# Exercise requirements
Could you return all of the entries below exactly, minus the pictures?

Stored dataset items
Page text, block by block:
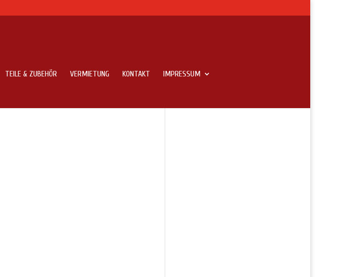
TEILE & ZUBEHÖR VERMIETUNG KONTAKT IMPRESSUM
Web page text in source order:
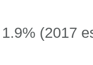
1.9% (2017
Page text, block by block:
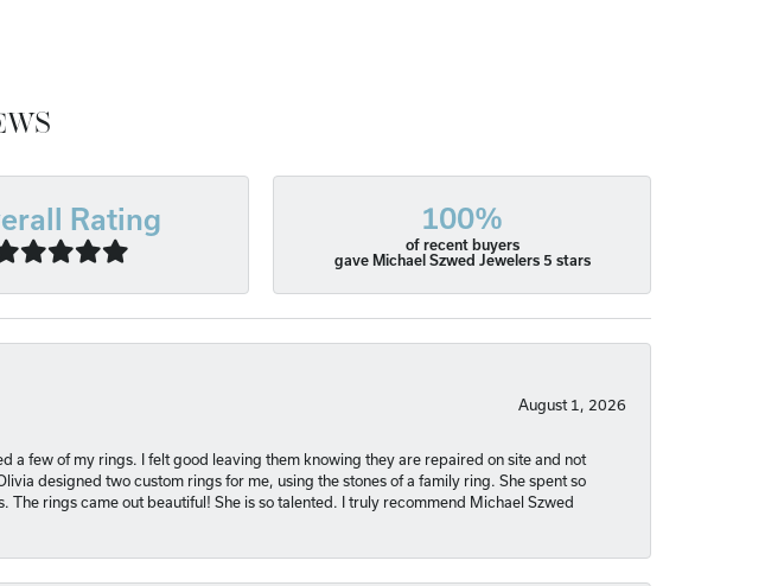
Rating 100%
of recent buyers
gave Michael Szwed Jewelers 5 stars
August 1, 2026
a few of my rings. I felt good leaving them knowing they are repaired on site and not
designed two custom rings for me, using the stones of a family ring. She spent so
rings came out beautiful! She is so talented. I truly recommend Michael Szwed
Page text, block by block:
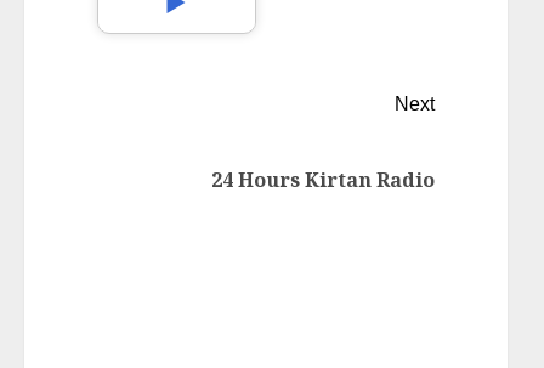
Next
24 Hours Kirtan Radio
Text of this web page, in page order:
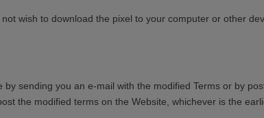
wish to download the pixel to your computer or other
sending you an e-mail with the modified Terms or by
the modified terms on the Website, whichever is the
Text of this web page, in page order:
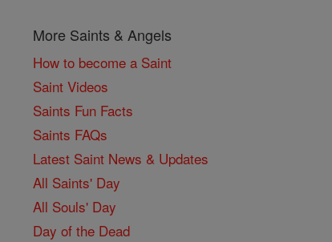
More Saints & Angels
How to become a Saint
Saint Videos
Saints Fun Facts
Saints FAQs
Latest Saint News & Updates
All Saints' Day
All Souls' Day
Day of the Dead
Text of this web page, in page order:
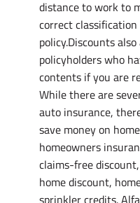
distance to work to
correct
policy.Discounts
policyholders who
contents if you are
While there are
auto insurance,
save money on
homeowners
claims-free
home discount,
sprinkler credits.
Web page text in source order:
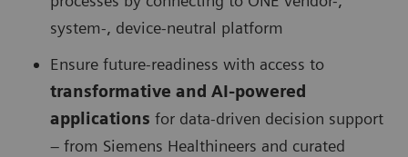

# Answer section
Page text, block by block:
TEILE & ZUBEHÖR VERMIETUNG KONTAKT IMPRESSUM
Web page text in source order:
1.9% (2017
Page text, block by block:
Rating 100%
of recent buyers
gave Michael Szwed Jewelers 5 stars
August 1, 2026
a few of my rings. I felt good leaving them knowing they are repaired on site and not
designed two custom rings for me, using the stones of a family ring. She spent so
rings came out beautiful! She is so talented. I truly recommend Michael Szwed
Page text, block by block:
Next
24 Hours Kirtan Radio
Text of this web page, in page order:
wish to download the pixel to your computer or other
sending you an e-mail with the modified Terms or by
the modified terms on the Website, whichever is the
Text of this web page, in page order:
More Saints & Angels
How to become a Saint
Saint Videos
Saints Fun Facts
Saints FAQs
Latest Saint News & Updates
All Saints' Day
All Souls' Day
Day of the Dead
Text of this web page, in page order:
distance to work to
correct
policy.Discounts
policyholders who
contents if you are
While there are
auto insurance,
save money on
homeowners
claims-free
home discount,
sprinkler credits.
Web page text in source order:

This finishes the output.